> Directions for this task: Produce a verbatim transcription of the entries, with all pictures omitted.

> Provided records:

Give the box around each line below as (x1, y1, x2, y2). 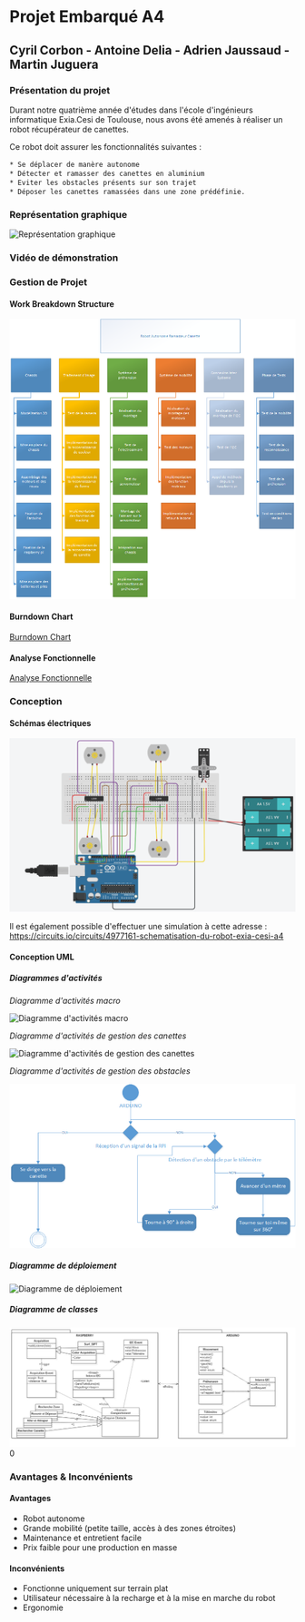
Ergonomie (22, 1602, 64, 1613)
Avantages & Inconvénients (9, 1470, 133, 1483)
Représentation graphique (9, 208, 128, 221)
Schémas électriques (9, 717, 92, 728)
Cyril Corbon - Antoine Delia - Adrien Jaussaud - (9, 43, 290, 58)
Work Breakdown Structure (9, 298, 115, 310)
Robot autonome (22, 1513, 85, 1524)
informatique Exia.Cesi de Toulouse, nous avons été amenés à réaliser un (9, 113, 283, 124)
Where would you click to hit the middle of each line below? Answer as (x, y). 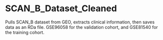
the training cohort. (25, 32)
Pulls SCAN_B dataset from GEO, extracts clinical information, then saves (80, 22)
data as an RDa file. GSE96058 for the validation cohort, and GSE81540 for (81, 27)
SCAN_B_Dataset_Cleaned (61, 9)
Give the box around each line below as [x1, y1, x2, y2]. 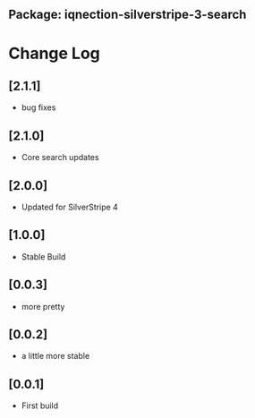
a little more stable [21, 351, 90, 362]
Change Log [8, 43, 100, 64]
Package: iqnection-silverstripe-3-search [8, 7, 247, 22]
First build [21, 400, 59, 411]
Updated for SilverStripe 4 [21, 201, 118, 213]
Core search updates [21, 152, 99, 163]
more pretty [21, 301, 65, 311]
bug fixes [21, 102, 56, 113]
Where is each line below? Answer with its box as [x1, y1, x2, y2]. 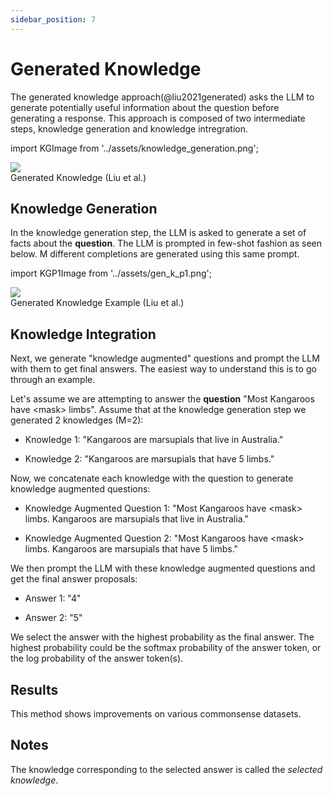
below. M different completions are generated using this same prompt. [10, 248, 300, 260]
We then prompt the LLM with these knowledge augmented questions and [10, 562, 316, 575]
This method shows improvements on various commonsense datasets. [10, 708, 302, 720]
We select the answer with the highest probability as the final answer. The [10, 631, 315, 643]
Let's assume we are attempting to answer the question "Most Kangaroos [10, 393, 315, 405]
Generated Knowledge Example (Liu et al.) [10, 297, 185, 309]
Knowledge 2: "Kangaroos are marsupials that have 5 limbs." [24, 453, 275, 465]
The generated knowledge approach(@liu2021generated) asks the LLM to [10, 91, 315, 103]
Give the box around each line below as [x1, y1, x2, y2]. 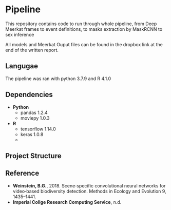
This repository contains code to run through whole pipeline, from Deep [5, 21, 157, 27]
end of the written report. [5, 47, 59, 53]
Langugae [5, 62, 39, 70]
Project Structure [5, 151, 62, 160]
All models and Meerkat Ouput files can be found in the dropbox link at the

> Written response:
Give the box around each line below as (x1, y1, x2, y2). 
Ergonomie (22, 1602, 64, 1613)
Avantages & Inconvénients (9, 1470, 133, 1483)
Représentation graphique (9, 208, 128, 221)
Schémas électriques (9, 717, 92, 728)
Cyril Corbon - Antoine Delia - Adrien Jaussaud - (9, 43, 290, 58)
Work Breakdown Structure (9, 298, 115, 310)
Robot autonome (22, 1513, 85, 1524)
informatique Exia.Cesi de Toulouse, nous avons été amenés à réaliser un (9, 113, 283, 124)
Where would you click to hit the middle of each line below? Answer as (x, y). 
the training cohort. (25, 32)
Pulls SCAN_B dataset from GEO, extracts clinical information, then saves (80, 22)
data as an RDa file. GSE96058 for the validation cohort, and GSE81540 for (81, 27)
SCAN_B_Dataset_Cleaned (61, 9)
Give the box around each line below as [x1, y1, x2, y2]. 
a little more stable [21, 351, 90, 362]
Change Log [8, 43, 100, 64]
Package: iqnection-silverstripe-3-search [8, 7, 247, 22]
First build [21, 400, 59, 411]
Updated for SilverStripe 4 [21, 201, 118, 213]
Core search updates [21, 152, 99, 163]
more pretty [21, 301, 65, 311]
bug fixes [21, 102, 56, 113]
Where is each line below? Answer with its box as [x1, y1, x2, y2]. 
below. M different completions are generated using this same prompt. [10, 248, 300, 260]
We then prompt the LLM with these knowledge augmented questions and [10, 562, 316, 575]
This method shows improvements on various commonsense datasets. [10, 708, 302, 720]
We select the answer with the highest probability as the final answer. The [10, 631, 315, 643]
Let's assume we are attempting to answer the question "Most Kangaroos [10, 393, 315, 405]
Generated Knowledge Example (Liu et al.) [10, 297, 185, 309]
Knowledge 2: "Kangaroos are marsupials that have 5 limbs." [24, 453, 275, 465]
The generated knowledge approach(@liu2021generated) asks the LLM to [10, 91, 315, 103]
Give the box around each line below as [x1, y1, x2, y2]. 
This repository contains code to run through whole pipeline, from Deep [5, 21, 157, 27]
end of the written report. [5, 47, 59, 53]
Langugae [5, 62, 39, 70]
Project Structure [5, 151, 62, 160]
All models and Meerkat Ouput files can be found in the dropbox link at the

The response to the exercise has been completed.